Always contact your doctor if your child:
• 3 months or more youthful and have a temperature of 100.4 degrees or higher on the grounds that the safe framework has not had any experience battling the contamination (on the off chance that we can not reach your doctor after hours, head to ER)
• 3 to  6 months and have a temperature of 101 degrees or more
• 6 months or younger and a fever of 103 degrees or higher
• Under age  2 years and has felt an increase in ambient temperature  over 24 hours
• Every age  and temperature rise to 104 or 105 degrees
• Has another  phenomenon with fever, such as:
• A sore throat, which can indicate a bacterial infection like streptococcus
• Fever and crying when urinating hunches  urinary drainage infection
• Swollen glands, which can indicate tonsillitis
• Ear pain or attracted to the ear, indicating  an ear infection
• Diarrhea and/or vomiting, which often  means When to the ER:
If your child feels  fever and his / her breath is  very short, dismisses  food, vomiting, impossible crying  healed, difficulty waking up, having a stiff neck or arising purple spots that bruises or rashes he can have a situation  more seriously  meningitis, septicemia or bloodstream infections requiring immediate medical care, so it immediately leads to  the ER.

*/What else does it need  is known:

Great general guideline (which changes relying upon your child's age): Low fever is temperature underneath 102 degrees, direct fever 102-104 degrees, and high fever 104 degrees up.

* Vomiting or Diarrhea

In children, the underlying causes of nausea, vomiting and diarrhea occurring are usually  uncomfortable  (but relatively harmless) viruses (such as rotavirus) that interfere with travel in the digestive drainage, although sometimes it can be food poisoning from salmonella or E coli (especially if  family members  are different have the same phenomenon). In many cases, your top priority is to assure your child does not feel dehydrated - which is more likely if she is younger and especially if she feels vomiting and diarrhea. Signs of dehydration are not classified or urinate at least  (more than six hours without wet diapers in infants, or no mating respectively  4 hours or more in toddlers around wake-up hours and darker urine and a bit), lethargy, dry mouth and more or less (or not) crying when crying. In infants, too look for fussiness or soft place concave in element over head.

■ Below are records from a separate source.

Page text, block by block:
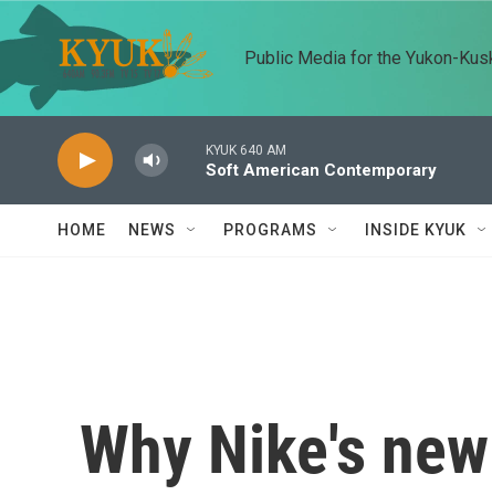
Skip to main content
Public Media for the Yukon-
KYUK 640 AM
Soft American Contemporary
HOME NEWS PROGRAMS INSIDE KYUK
Why Nike's
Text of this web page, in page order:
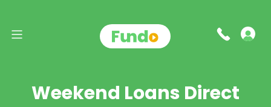
Weekend Loans Direct
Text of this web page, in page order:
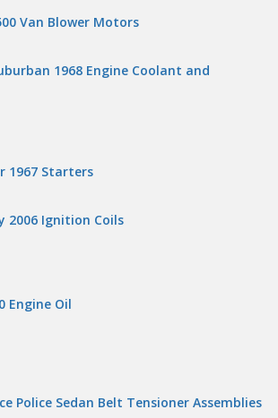
Van Blower Motors
1968 Engine Coolant and
1967 Starters
2006 Ignition Coils
Engine Oil
Police Sedan Belt Tensioner Assemblies
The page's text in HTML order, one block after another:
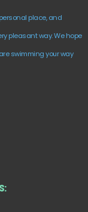
place, and
pleasant way. We hope
swimming your way
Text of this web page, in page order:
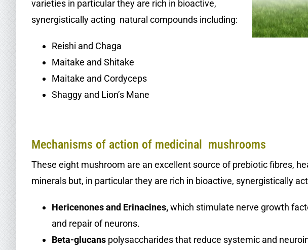
varieties in particular they are rich in bioactive,
synergistically acting natural compounds including:
Reishi and Chaga
Maitake and Shitake
Maitake and Cordyceps
Shaggy and Lion’s Mane
Mechanisms of action of medicinal mushrooms
These eight mushroom are an excellent source of prebiotic fibres,
minerals but, in particular they are rich in bioactive, synergistically
Hericenones and Erinacines,which stimulate nerve growth
and repair of neurons.
Beta-glucans polysaccharides that reduce systemic and
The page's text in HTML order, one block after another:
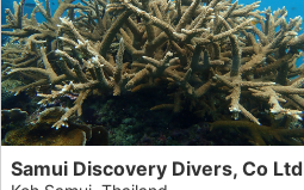
Samui Discovery Divers, Co Ltd
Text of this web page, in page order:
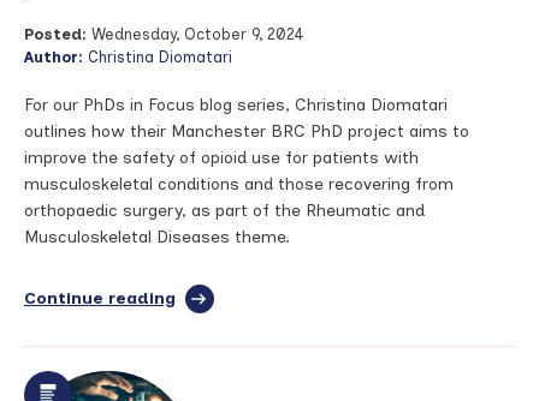
Posted: Wednesday, October 9, 2024
Author: Christina Diomatari
For our PhDs in Focus blog series, Christina Diomatari
outlines how their Manchester BRC PhD project aims to
improve the safety of opioid use for patients with
musculoskeletal conditions and those recovering from
orthopaedic surgery, as part of the Rheumatic and
Musculoskeletal Diseases theme.
Continue reading full
PhDs
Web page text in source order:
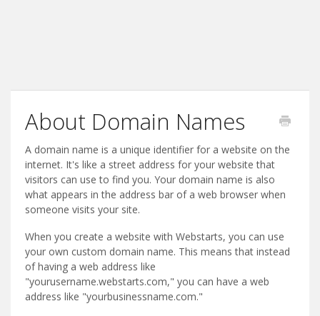
About Domain Names
A domain name is a unique identifier for a website on the
internet. It's like a street address for your website that
visitors can use to find you. Your domain name is also
what appears in the address bar of a web browser when
someone visits your site.
When you create a website with Webstarts, you can use
your own custom domain name. This means that instead
of having a web address like
"yourusername.webstarts.com," you can have a web
address like "yourbusinessname.com."
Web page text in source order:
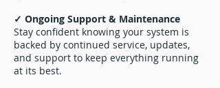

*/When to monitor it yourself:

If your child is more than 2 months old and has no other phenomenon (such as severe abdominal pain, high fever (see above), minimize urination, vomiting blood, etc.), watch for signs of dehydration. If younger than 1 year, give oral rehydration fluids (a mixture of water, salt, sugar, and minerals, like Pedialyte); if he is older, offer clear liquids  (water, dilute juice, broth, Jell-O, Pedialyte, popsicle or water).

*/When to call a doctor:

Always contact your doctor if your child:
• Under two months of age and not spitting, because the baby is more susceptible to dehydration
• Appears dehydration and continues to vomiting or diarrhea (she me  sit treated immediately)
• Whether shot or intense spewing - particularly if  is under 3 months - in light of the fact that  this may show  more major issues classified  intestinal blockage
• Vomiting and fever, especially if it is not enough for 6 months, because it may have a more serious infection and is at high risk of dehydration.
• Severe abdominal pain, or abdominal stiffness or bloating, because it may indicate intestinal blockages or other more serious situations
• Have blood in vomit or diarrhea or bile (yellow-green fluid) in her vomit.